-- WORK TO BE COMPLETED --
Scan the entries and copy each line where the word "alpha" is present.

[Data excerpts]
◇ ◇ ◇ ◇
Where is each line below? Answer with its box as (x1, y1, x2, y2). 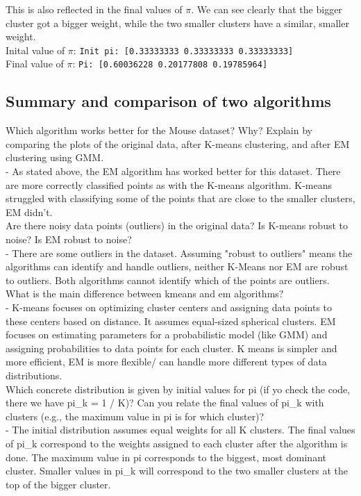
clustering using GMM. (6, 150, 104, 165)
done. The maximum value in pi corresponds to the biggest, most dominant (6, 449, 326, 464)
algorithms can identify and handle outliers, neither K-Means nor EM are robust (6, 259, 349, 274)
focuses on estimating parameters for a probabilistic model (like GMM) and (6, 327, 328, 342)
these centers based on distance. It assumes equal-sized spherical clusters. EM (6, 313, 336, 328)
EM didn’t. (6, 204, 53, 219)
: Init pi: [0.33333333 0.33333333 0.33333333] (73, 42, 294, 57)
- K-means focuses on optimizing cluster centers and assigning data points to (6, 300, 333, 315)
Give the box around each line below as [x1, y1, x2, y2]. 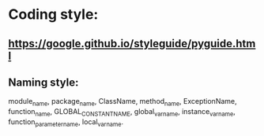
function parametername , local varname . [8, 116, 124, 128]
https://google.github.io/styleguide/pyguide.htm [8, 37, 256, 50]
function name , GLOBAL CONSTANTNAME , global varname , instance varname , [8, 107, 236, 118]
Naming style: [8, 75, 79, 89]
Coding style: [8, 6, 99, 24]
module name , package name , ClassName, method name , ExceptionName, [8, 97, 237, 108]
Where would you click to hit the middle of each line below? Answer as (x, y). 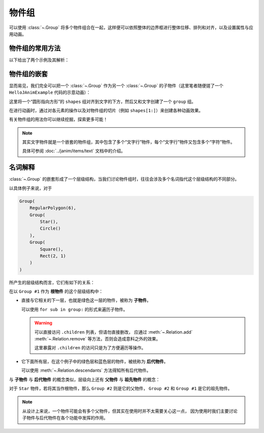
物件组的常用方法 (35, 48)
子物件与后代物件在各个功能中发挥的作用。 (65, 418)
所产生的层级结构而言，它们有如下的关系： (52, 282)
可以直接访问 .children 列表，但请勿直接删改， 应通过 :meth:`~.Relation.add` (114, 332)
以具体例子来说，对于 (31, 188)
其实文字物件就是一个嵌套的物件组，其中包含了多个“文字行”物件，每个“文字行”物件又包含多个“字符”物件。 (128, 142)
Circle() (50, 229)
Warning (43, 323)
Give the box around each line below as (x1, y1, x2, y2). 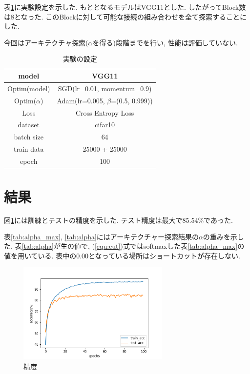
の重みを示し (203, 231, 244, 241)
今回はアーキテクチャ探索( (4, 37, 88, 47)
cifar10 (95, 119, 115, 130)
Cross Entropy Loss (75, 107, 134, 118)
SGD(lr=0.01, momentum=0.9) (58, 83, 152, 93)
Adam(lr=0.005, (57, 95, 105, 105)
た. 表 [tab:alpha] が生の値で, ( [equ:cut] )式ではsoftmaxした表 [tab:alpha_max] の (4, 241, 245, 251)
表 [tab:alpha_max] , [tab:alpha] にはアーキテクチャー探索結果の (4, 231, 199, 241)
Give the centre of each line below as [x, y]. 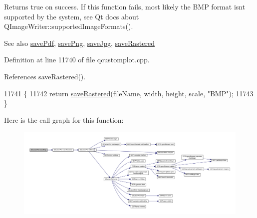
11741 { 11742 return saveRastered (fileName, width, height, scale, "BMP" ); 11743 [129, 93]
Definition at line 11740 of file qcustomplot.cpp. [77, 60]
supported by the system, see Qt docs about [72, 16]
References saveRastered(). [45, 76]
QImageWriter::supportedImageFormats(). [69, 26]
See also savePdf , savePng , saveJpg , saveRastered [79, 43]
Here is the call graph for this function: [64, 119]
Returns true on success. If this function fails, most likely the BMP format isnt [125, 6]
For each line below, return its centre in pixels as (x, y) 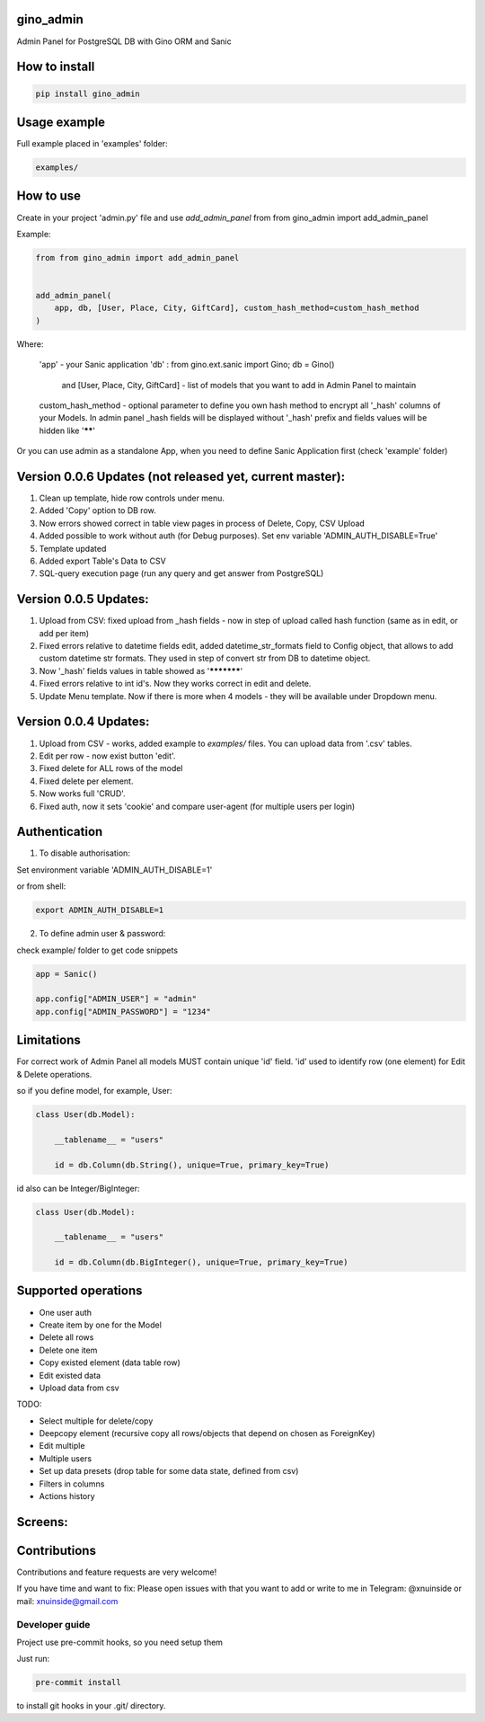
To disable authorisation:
◇ ◇ ◇ ◇
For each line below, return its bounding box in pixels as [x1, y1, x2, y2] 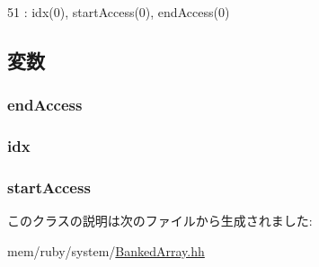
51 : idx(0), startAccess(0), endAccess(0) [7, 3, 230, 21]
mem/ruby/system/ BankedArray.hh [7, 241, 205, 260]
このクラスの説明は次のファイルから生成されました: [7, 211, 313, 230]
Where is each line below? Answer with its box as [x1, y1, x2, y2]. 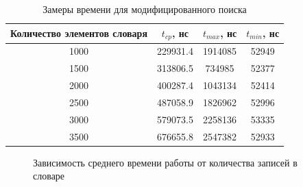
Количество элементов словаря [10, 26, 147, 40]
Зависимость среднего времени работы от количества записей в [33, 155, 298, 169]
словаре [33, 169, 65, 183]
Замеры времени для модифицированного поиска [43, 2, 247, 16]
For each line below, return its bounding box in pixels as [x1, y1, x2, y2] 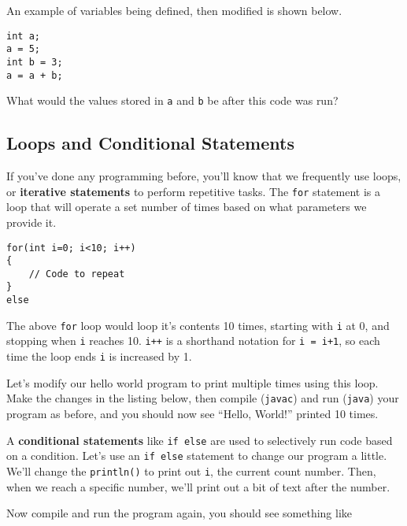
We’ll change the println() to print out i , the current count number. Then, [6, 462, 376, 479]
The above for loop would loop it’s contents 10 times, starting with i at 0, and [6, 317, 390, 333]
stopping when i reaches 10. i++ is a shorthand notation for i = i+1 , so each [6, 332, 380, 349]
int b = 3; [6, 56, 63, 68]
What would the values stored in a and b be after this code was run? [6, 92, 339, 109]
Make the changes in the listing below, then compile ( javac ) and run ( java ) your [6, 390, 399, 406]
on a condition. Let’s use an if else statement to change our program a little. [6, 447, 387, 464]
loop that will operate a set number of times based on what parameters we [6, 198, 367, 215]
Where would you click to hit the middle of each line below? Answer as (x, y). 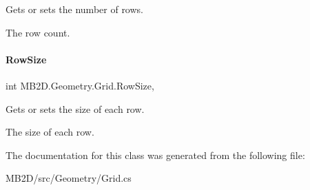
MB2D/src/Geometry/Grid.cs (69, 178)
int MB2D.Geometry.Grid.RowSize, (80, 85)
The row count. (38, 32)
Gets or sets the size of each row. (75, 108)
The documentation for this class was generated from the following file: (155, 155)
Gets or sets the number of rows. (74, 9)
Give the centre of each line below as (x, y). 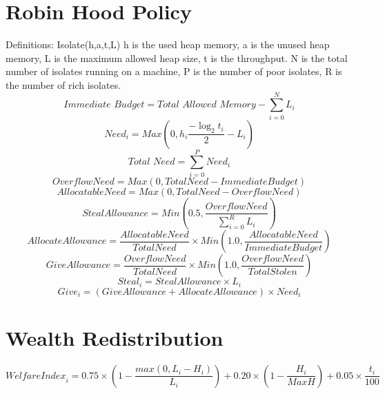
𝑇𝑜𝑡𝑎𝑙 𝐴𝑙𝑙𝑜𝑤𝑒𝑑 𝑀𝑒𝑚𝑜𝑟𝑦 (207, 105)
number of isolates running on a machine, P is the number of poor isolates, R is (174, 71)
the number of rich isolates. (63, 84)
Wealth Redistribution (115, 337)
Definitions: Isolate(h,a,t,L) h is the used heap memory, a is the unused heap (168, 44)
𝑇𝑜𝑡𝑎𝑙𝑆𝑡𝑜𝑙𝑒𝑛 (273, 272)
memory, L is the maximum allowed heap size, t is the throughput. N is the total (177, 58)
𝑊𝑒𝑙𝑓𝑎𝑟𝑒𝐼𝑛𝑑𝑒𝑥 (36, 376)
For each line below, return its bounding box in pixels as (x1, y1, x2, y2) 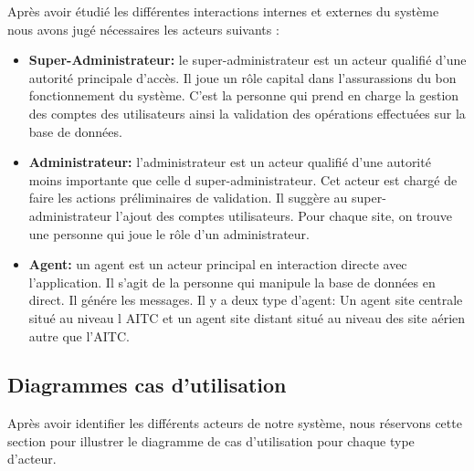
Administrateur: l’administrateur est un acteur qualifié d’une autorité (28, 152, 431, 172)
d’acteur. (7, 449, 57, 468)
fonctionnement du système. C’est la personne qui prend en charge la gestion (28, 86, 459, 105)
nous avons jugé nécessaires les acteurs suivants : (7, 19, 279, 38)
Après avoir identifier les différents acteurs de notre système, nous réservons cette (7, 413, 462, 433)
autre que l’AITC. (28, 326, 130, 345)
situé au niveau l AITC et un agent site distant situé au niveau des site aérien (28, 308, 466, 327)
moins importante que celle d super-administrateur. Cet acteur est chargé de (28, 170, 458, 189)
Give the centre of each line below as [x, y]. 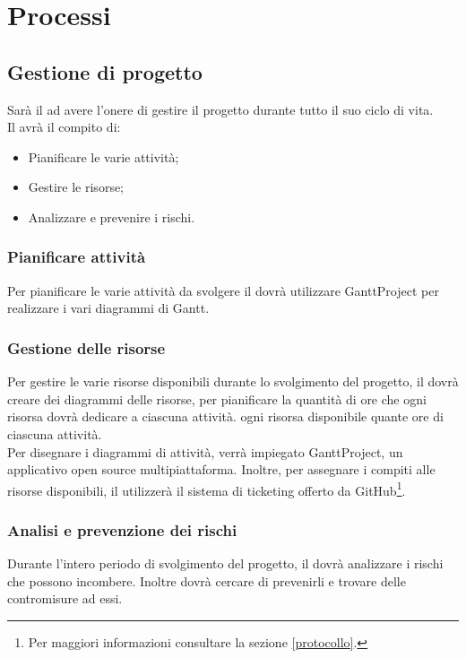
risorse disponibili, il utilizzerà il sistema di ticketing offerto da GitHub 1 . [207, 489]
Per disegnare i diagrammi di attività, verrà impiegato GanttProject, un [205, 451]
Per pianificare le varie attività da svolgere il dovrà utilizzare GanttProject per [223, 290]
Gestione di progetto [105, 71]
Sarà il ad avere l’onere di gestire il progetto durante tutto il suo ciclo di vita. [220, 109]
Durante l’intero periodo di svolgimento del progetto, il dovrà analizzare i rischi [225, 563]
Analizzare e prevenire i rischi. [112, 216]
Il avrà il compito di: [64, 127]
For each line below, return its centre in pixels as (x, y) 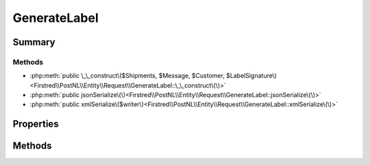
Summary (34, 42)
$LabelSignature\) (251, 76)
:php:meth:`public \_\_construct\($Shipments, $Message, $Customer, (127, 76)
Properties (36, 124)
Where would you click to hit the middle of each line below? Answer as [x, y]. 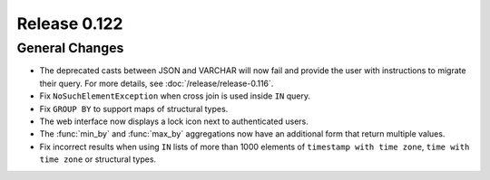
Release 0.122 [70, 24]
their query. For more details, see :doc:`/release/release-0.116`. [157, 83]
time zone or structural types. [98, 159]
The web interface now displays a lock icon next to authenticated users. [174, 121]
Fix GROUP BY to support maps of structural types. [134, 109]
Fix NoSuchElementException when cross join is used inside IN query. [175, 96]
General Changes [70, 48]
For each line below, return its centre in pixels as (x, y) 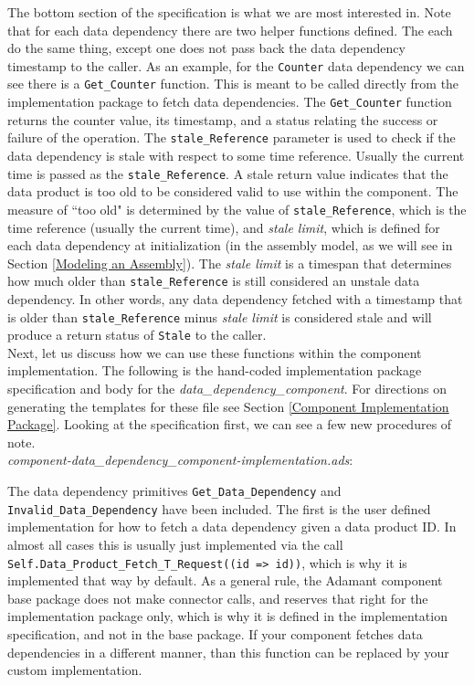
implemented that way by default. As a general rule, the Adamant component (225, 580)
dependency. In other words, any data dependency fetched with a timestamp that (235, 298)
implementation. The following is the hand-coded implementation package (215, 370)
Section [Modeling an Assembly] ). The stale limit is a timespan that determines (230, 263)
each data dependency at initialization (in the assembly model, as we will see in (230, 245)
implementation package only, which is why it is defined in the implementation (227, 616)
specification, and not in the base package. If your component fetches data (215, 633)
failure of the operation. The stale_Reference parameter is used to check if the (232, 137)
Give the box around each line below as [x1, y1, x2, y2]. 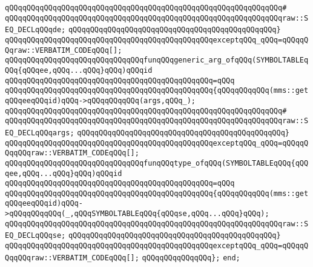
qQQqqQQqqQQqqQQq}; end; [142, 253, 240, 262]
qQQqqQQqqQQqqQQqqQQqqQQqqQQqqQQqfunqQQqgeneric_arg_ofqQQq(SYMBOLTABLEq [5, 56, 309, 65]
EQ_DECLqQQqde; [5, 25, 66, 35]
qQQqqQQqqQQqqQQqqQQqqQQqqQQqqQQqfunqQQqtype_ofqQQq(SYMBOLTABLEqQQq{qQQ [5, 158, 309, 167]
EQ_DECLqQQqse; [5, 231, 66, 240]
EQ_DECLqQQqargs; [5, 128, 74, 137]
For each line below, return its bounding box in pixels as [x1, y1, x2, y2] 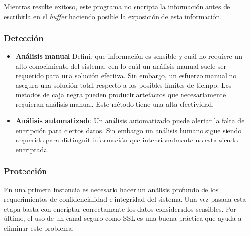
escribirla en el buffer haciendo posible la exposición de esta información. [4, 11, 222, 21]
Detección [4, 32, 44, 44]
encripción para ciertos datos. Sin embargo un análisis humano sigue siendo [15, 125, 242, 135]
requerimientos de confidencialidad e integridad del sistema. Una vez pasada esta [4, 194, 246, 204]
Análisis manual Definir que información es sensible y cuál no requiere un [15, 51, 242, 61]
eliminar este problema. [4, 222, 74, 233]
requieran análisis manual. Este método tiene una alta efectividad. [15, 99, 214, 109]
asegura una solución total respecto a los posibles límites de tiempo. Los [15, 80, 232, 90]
◇ ◇ ◇ ◇
-- YOUR SOLUTION --
た. 表 [tab:alpha] が生の値で, ( [equ:cut] )式ではsoftmaxした表 [tab:alpha_max] の (4, 241, 245, 251)
表 [tab:alpha_max] , [tab:alpha] にはアーキテクチャー探索結果の (4, 231, 199, 241)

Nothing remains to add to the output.